* What this task involves
Return all the entries below exactly, except for the images they hold.

* Available records
------------------------

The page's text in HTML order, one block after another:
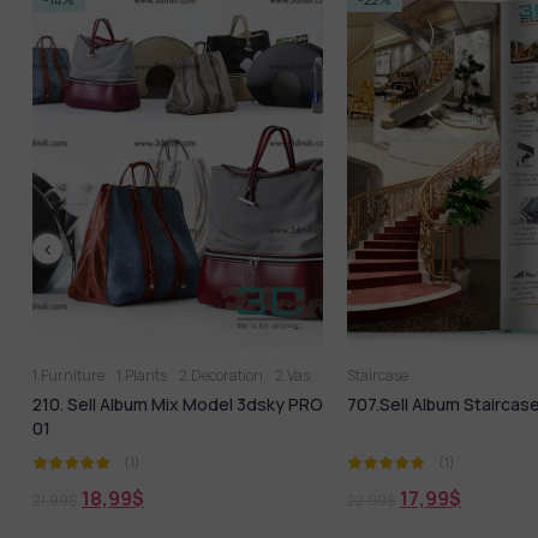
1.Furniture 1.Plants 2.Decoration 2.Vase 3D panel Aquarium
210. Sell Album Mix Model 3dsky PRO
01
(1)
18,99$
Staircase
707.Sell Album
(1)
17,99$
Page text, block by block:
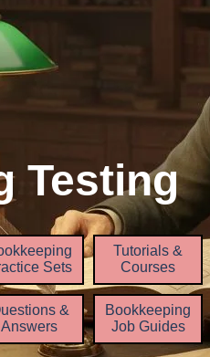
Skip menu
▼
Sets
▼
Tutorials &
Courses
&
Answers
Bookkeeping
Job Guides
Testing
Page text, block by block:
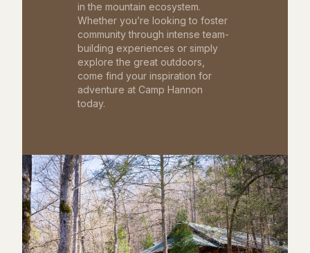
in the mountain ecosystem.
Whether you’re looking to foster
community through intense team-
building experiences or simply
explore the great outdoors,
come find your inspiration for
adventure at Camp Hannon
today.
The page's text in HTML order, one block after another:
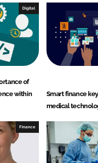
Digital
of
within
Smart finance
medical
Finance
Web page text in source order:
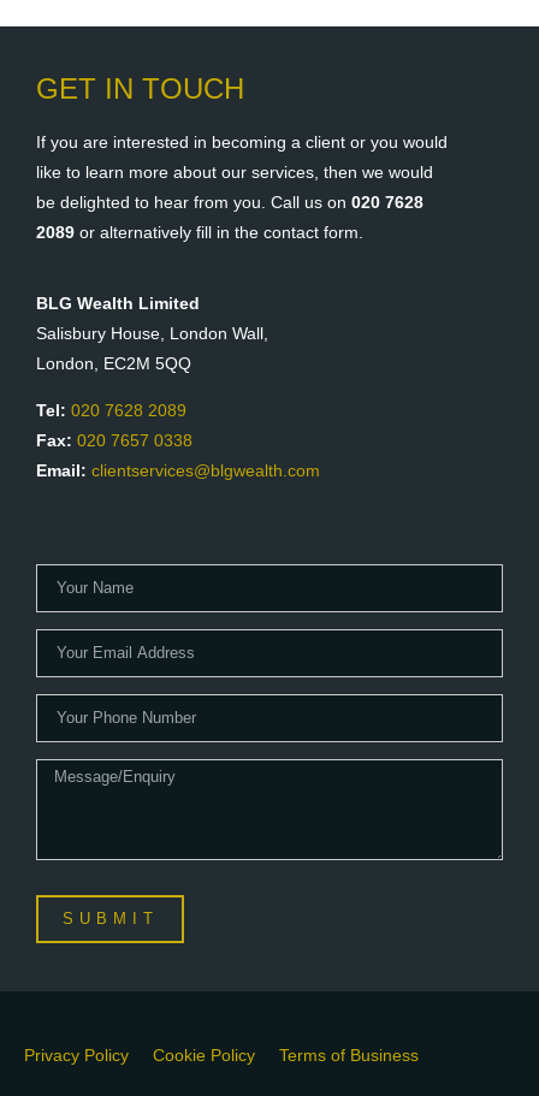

------------------------

* Answer to this task
The page's text in HTML order, one block after another:
1.Furniture 1.Plants 2.Decoration 2.Vase 3D panel Aquarium
210. Sell Album Mix Model 3dsky PRO
01
(1)
18,99$
Staircase
707.Sell Album
(1)
17,99$
Page text, block by block:
Skip menu
▼
Sets
▼
Tutorials &
Courses
&
Answers
Bookkeeping
Job Guides
Testing
Page text, block by block:
in the mountain ecosystem.
Whether you’re looking to foster
community through intense team-
building experiences or simply
explore the great outdoors,
come find your inspiration for
adventure at Camp Hannon
today.
The page's text in HTML order, one block after another:
Digital
of
within
Smart finance
medical
Finance
Web page text in source order:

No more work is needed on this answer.